はじまりのおわり(2)
一見楽しい同棲生活も、しかし油断は禁物である。実は意外なところにトラブルの種が潜んでいるものだと、私はその日の夜に知った。
夕飯を済ませた後、私達はお風呂に入ることにした。
まず先に彼がお風呂に入り、上がった後でリビングでテレビを見ていた私に声をかけた。
「上がったよ。伊都も入っておいで」
「うん、行ってきまーす」
私は即座に立ち上がり、温かいバスルームへと直行する。
化粧を落とし、お湯に浸かり、身体を隅々まで洗い上げて、十分暖まってからお風呂を出た。

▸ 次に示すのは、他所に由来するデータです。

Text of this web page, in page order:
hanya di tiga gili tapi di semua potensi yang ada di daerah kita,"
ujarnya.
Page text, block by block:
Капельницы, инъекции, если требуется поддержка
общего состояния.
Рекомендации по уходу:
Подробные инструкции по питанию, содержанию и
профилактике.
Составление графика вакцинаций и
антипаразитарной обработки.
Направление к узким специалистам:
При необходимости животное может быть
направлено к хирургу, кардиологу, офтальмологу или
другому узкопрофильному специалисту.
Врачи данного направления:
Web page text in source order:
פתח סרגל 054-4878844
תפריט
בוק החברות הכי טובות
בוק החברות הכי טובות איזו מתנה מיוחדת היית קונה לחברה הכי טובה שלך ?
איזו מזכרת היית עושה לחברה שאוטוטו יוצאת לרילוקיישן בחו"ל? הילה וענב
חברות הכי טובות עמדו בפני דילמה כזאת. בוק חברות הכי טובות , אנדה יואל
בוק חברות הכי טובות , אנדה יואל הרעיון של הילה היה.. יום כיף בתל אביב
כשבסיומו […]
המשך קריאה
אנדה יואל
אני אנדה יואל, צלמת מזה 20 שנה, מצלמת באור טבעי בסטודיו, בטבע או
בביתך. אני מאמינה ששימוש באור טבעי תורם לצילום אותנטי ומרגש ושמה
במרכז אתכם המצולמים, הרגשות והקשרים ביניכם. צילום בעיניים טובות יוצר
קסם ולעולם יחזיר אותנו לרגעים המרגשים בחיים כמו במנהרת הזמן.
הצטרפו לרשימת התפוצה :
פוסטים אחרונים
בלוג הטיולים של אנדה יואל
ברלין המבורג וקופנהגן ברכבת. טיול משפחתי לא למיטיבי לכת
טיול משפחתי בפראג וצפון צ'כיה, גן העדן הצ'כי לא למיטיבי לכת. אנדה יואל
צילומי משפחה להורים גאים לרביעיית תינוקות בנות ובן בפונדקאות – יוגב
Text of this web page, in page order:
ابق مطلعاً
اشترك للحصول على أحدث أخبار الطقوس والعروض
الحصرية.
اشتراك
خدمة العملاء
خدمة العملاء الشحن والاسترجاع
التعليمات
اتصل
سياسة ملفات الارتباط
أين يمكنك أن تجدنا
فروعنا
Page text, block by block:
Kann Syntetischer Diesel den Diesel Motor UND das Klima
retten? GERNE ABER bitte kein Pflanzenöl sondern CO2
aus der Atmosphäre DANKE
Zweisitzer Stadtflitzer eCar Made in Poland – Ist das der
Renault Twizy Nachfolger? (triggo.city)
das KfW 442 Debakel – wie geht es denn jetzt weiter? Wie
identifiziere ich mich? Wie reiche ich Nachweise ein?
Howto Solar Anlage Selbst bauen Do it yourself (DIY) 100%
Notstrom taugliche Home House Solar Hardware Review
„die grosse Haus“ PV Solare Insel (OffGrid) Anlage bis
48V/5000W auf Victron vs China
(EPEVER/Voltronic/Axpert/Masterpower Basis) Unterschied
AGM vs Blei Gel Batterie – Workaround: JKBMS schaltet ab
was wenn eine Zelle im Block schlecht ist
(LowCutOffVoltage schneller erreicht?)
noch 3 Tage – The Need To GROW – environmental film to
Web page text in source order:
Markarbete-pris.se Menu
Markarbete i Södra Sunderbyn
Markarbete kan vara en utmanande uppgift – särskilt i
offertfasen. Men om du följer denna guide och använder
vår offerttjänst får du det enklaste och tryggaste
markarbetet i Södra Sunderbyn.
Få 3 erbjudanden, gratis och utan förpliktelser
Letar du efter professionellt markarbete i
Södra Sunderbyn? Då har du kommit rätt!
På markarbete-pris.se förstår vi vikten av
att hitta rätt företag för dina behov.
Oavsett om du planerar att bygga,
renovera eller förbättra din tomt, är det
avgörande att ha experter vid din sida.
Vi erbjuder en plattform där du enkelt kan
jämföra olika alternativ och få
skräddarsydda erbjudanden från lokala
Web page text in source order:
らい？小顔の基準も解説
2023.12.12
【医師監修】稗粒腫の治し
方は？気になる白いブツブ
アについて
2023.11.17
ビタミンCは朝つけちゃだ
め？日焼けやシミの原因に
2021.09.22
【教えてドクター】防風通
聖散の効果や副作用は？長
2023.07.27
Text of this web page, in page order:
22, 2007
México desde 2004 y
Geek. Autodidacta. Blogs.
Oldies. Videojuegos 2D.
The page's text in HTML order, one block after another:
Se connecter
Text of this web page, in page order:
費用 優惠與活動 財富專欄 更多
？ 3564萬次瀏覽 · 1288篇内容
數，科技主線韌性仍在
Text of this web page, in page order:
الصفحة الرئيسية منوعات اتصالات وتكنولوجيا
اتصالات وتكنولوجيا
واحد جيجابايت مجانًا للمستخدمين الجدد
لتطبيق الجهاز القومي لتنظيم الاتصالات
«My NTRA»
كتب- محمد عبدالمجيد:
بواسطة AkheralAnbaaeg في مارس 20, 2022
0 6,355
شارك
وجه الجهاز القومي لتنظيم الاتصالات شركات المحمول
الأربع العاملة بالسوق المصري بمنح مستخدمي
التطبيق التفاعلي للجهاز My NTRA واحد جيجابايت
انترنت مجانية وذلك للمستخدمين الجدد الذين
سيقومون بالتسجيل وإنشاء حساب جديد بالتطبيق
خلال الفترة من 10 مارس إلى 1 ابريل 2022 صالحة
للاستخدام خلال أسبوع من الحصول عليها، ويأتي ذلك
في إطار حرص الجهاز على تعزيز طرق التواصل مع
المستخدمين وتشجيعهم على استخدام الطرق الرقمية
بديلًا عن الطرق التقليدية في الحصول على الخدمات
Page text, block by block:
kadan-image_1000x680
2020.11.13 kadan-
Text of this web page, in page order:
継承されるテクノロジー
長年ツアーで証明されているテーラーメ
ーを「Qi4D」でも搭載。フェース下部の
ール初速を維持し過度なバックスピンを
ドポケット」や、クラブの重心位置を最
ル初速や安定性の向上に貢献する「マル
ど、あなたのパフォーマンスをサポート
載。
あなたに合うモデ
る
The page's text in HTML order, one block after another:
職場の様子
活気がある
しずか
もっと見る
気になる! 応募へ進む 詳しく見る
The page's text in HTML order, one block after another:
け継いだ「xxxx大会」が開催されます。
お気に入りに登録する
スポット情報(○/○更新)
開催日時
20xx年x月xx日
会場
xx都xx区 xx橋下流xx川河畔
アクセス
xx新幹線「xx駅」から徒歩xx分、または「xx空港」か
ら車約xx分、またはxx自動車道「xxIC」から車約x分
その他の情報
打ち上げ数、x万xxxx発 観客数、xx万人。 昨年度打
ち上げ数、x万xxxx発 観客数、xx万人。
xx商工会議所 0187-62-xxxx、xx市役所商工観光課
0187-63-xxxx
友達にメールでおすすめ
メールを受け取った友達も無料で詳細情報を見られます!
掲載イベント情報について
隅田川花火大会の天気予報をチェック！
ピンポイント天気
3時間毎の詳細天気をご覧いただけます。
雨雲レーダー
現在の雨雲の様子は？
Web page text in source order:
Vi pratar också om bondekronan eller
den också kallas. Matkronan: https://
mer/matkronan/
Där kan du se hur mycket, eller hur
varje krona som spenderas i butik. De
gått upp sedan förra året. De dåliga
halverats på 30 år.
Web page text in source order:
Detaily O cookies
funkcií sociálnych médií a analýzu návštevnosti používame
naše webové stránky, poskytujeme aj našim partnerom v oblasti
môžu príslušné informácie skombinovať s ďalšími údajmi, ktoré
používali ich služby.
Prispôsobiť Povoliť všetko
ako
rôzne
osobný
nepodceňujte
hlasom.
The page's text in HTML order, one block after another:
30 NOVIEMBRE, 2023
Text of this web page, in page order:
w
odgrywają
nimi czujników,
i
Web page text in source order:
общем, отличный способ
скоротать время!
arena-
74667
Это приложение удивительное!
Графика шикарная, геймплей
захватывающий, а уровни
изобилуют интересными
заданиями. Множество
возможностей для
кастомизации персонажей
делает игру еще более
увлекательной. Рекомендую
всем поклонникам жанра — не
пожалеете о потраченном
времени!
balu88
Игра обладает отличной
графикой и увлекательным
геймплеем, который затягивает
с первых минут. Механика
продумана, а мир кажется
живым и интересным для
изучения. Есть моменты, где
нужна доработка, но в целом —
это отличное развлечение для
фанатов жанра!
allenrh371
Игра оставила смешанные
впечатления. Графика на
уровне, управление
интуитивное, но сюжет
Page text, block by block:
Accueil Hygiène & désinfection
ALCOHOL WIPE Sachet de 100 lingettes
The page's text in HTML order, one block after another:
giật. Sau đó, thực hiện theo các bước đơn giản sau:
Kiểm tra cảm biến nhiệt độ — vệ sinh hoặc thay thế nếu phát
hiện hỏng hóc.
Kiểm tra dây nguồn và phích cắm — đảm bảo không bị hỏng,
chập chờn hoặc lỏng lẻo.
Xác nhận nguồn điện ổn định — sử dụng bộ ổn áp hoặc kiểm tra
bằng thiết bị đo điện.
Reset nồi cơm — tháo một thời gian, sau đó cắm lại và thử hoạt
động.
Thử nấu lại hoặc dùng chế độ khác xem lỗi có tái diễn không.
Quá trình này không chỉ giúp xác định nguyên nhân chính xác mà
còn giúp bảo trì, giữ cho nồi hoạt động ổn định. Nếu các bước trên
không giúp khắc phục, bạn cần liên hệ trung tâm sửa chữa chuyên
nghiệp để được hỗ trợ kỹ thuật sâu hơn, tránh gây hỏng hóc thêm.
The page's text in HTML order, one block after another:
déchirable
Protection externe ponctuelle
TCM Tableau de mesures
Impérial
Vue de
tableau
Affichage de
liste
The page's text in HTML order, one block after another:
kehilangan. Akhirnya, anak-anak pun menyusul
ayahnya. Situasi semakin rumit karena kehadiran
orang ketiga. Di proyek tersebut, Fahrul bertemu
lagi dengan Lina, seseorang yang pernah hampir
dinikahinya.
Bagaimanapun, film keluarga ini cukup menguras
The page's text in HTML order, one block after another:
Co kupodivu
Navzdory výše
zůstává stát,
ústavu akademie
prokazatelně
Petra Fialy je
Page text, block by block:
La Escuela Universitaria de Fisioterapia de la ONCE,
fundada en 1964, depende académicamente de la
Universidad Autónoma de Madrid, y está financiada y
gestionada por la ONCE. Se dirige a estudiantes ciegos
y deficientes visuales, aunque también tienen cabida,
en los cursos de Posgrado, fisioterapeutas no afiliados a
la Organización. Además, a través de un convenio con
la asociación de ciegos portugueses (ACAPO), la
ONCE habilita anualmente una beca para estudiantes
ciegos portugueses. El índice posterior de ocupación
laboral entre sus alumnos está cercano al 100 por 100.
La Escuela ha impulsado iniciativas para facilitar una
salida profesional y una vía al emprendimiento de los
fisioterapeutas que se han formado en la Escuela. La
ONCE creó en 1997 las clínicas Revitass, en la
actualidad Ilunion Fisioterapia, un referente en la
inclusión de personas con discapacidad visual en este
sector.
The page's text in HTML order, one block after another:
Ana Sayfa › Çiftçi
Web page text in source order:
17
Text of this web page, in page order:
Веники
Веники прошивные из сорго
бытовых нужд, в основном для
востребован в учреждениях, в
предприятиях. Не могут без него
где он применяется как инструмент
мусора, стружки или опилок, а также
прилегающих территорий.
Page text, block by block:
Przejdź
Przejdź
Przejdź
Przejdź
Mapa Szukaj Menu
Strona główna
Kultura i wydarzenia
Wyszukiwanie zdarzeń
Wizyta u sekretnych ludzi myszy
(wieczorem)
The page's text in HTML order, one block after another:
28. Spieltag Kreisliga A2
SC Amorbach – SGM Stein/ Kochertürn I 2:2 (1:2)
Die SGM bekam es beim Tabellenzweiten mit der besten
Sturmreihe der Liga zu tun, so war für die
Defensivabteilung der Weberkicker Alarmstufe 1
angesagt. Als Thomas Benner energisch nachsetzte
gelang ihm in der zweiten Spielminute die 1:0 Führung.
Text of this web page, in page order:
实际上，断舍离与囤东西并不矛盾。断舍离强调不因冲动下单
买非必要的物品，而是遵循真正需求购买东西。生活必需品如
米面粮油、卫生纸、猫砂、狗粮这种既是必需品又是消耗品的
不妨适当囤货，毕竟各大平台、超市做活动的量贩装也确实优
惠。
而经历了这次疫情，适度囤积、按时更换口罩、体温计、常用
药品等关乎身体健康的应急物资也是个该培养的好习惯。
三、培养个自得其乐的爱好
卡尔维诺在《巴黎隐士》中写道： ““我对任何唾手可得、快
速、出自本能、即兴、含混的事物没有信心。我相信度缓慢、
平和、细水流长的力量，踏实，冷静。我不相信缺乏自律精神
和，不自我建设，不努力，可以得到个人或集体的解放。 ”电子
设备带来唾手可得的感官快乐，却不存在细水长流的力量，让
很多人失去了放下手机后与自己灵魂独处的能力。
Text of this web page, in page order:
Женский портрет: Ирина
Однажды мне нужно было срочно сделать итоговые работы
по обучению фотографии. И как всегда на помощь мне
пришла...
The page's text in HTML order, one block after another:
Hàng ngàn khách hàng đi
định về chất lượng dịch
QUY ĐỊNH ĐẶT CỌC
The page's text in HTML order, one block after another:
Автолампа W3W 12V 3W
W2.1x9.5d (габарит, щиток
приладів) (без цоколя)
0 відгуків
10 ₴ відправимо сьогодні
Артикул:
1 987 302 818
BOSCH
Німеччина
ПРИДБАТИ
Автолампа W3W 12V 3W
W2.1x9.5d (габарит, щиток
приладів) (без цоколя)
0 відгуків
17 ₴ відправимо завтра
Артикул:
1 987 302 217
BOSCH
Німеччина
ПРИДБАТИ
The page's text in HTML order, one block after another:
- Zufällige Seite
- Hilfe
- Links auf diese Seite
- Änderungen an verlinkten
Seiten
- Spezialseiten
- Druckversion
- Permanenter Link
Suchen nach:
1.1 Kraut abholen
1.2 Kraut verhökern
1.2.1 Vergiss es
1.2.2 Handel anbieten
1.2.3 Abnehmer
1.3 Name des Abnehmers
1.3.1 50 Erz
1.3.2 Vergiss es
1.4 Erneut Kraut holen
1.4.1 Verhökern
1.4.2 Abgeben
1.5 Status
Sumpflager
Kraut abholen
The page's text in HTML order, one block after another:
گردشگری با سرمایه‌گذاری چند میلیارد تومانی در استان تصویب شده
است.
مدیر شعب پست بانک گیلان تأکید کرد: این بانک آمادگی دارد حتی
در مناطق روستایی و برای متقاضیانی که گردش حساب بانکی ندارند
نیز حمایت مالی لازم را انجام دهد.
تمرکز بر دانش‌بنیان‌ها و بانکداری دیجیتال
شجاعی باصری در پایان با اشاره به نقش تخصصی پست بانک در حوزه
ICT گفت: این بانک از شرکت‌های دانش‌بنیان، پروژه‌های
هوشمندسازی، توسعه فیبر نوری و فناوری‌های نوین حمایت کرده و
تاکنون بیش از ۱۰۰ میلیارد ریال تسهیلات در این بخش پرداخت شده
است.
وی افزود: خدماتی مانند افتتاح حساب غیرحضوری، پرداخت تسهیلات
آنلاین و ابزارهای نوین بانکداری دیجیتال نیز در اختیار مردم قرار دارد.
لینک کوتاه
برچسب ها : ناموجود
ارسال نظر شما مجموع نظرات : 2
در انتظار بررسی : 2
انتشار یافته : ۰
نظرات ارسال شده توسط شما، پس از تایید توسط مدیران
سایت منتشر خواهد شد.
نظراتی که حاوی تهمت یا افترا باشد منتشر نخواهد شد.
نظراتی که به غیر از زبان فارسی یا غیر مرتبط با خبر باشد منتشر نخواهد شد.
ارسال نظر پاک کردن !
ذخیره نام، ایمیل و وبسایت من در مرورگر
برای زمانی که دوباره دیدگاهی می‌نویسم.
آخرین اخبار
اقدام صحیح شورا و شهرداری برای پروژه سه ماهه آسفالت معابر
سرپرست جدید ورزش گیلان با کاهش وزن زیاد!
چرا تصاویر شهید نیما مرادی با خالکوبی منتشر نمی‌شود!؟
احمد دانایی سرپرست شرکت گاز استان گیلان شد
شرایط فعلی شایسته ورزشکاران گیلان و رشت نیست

脱衣所を兼ねた洗面所でバスタオルを広げ、髪を拭いたり身体を拭いたりしている間はとてもいい気分だった。
トラブルはその直後に起こった。
いや、私がその時気づいただけで、騒動の種はとうの昔に蒔かれていたと言うべきか。
髪と身体をざっと拭き終えた私は着替えをしようとして――気づく。
着替えがない。
と言うか、持ってきてない。
「しまった……!」
私は思わず呻いた。
普段ならお風呂に入る前にクローゼットから寝間着その他一式を取り出し、脱衣所まで持ってくるようにしている。
だが長きにわたる一人暮らしはその辺りの感覚を麻痺させるようで、時々着替えを用意するのを忘れてお風呂へ直行し、上がった後で慌てて取りに行くなんてこともしょっちゅうだった。まあそれは一人暮らしだから、慌てて取りに行こうが誰に見られる心配もないし別にいい。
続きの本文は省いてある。